(Dataset records)
=======

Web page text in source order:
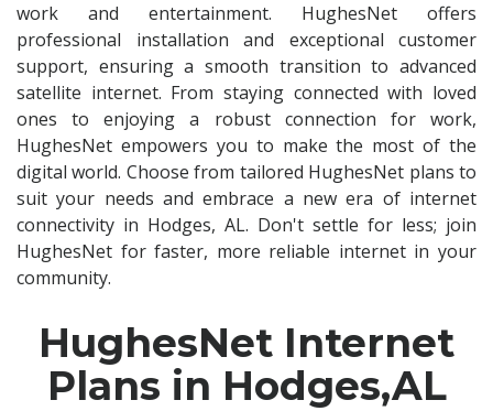
work and entertainment. HughesNet offers
professional installation and exceptional customer
support, ensuring a smooth transition to advanced
satellite internet. From staying connected with loved
ones to enjoying a robust connection for work,
HughesNet empowers you to make the most of the
digital world. Choose from tailored HughesNet plans to
suit your needs and embrace a new era of internet
connectivity in Hodges, AL. Don't settle for less; join
HughesNet for faster, more reliable internet in your
community.
HughesNet Internet
Plans in Hodges,AL
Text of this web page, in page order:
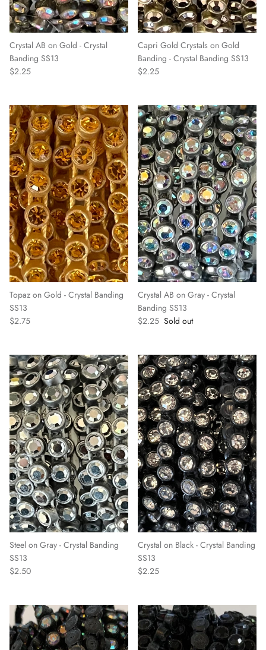
Crystal AB on Gold - Crystal
Banding SS13
$2.25
Capri Gold Crystals on Gold
Banding - Crystal Banding SS13
$2.25
Topaz on Gold - Crystal Banding
SS13
$2.75
Crystal AB on Gray - Crystal
Banding SS13
$2.25 Sold out
Steel on Gray - Crystal Banding
SS13
$2.50
Crystal on Black - Crystal Banding
SS13
$2.25
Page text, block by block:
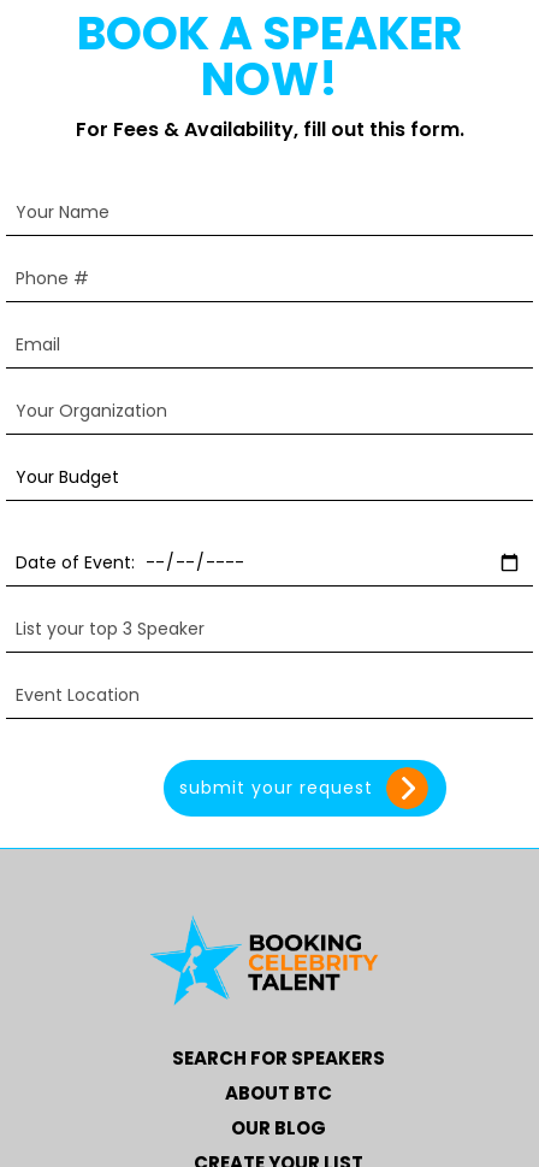
BOOK A SPEAKER
NOW!
For Fees & Availability, fill out this form.
SEARCH FOR SPEAKERS
ABOUT BTC
OUR BLOG
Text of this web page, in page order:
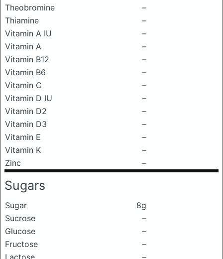
Theobromine
–
Thiamine
–
Vitamin A IU
–
Vitamin A
–
Vitamin B12
–
Vitamin B6
–
Vitamin C
–
Vitamin D IU
–
Vitamin D2
–
Vitamin D3
–
Vitamin E
–
Vitamin K
–
Zinc
–
Sugars
Sugar
8g
Sucrose
–
Glucose
–
Fructose
–
Lactose
–
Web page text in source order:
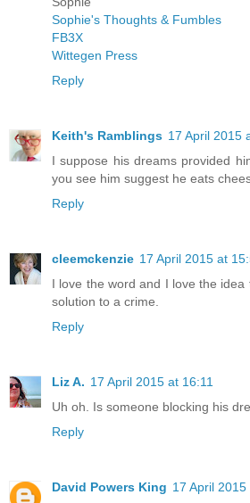
Sophie's Thoughts & Fumbles
FB3X
Wittegen Press
Reply
Keith's Ramblings 17 April 2015
I suppose his dreams provided
you see him suggest he eats
Reply
cleemckenzie 17 April 2015 at
I love the word and I love the
solution to a crime.
Reply
Liz A. 17 April 2015 at 16:11
Uh oh. Is someone blocking his
Reply
David Powers King 17 April
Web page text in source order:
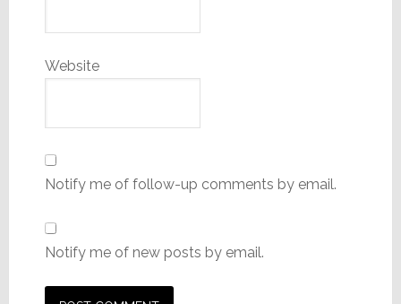
Website
Notify me of follow-up comments by email.
Notify me of new posts by email.
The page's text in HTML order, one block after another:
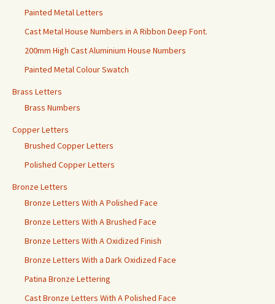
Painted Metal Letters
Cast Metal House Numbers in A Ribbon Deep Font.
200mm High Cast Aluminium House Numbers
Painted Metal Colour Swatch
Brass Letters
Brass Numbers
Copper Letters
Brushed Copper Letters
Polished Copper Letters
Bronze Letters
Bronze Letters With A Polished Face
Bronze Letters With A Brushed Face
Bronze Letters With A Oxidized Finish
Bronze Letters With a Dark Oxidized Face
Patina Bronze Lettering
Cast Bronze Letters With A Polished Face

=======

_Activity_
For each entry above, write it out again exactly but leave out any picture.

_Expected answer_
Web page text in source order:
work and entertainment. HughesNet offers
professional installation and exceptional customer
support, ensuring a smooth transition to advanced
satellite internet. From staying connected with loved
ones to enjoying a robust connection for work,
HughesNet empowers you to make the most of the
digital world. Choose from tailored HughesNet plans to
suit your needs and embrace a new era of internet
connectivity in Hodges, AL. Don't settle for less; join
HughesNet for faster, more reliable internet in your
community.
HughesNet Internet
Plans in Hodges,AL
Text of this web page, in page order:
Crystal AB on Gold - Crystal
Banding SS13
$2.25
Capri Gold Crystals on Gold
Banding - Crystal Banding SS13
$2.25
Topaz on Gold - Crystal Banding
SS13
$2.75
Crystal AB on Gray - Crystal
Banding SS13
$2.25 Sold out
Steel on Gray - Crystal Banding
SS13
$2.50
Crystal on Black - Crystal Banding
SS13
$2.25
Page text, block by block:
BOOK A SPEAKER
NOW!
For Fees & Availability, fill out this form.
SEARCH FOR SPEAKERS
ABOUT BTC
OUR BLOG
Text of this web page, in page order:
Theobromine
–
Thiamine
–
Vitamin A IU
–
Vitamin A
–
Vitamin B12
–
Vitamin B6
–
Vitamin C
–
Vitamin D IU
–
Vitamin D2
–
Vitamin D3
–
Vitamin E
–
Vitamin K
–
Zinc
–
Sugars
Sugar
8g
Sucrose
–
Glucose
–
Fructose
–
Lactose
–
Web page text in source order:
Sophie's Thoughts & Fumbles
FB3X
Wittegen Press
Reply
Keith's Ramblings 17 April 2015
I suppose his dreams provided
you see him suggest he eats
Reply
cleemckenzie 17 April 2015 at
I love the word and I love the
solution to a crime.
Reply
Liz A. 17 April 2015 at 16:11
Uh oh. Is someone blocking his
Reply
David Powers King 17 April
Web page text in source order:
Website
Notify me of follow-up comments by email.
Notify me of new posts by email.
The page's text in HTML order, one block after another:
Painted Metal Letters
Cast Metal House Numbers in A Ribbon Deep Font.
200mm High Cast Aluminium House Numbers
Painted Metal Colour Swatch
Brass Letters
Brass Numbers
Copper Letters
Brushed Copper Letters
Polished Copper Letters
Bronze Letters
Bronze Letters With A Polished Face
Bronze Letters With A Brushed Face
Bronze Letters With A Oxidized Finish
Bronze Letters With a Dark Oxidized Face
Patina Bronze Lettering
Cast Bronze Letters With A Polished Face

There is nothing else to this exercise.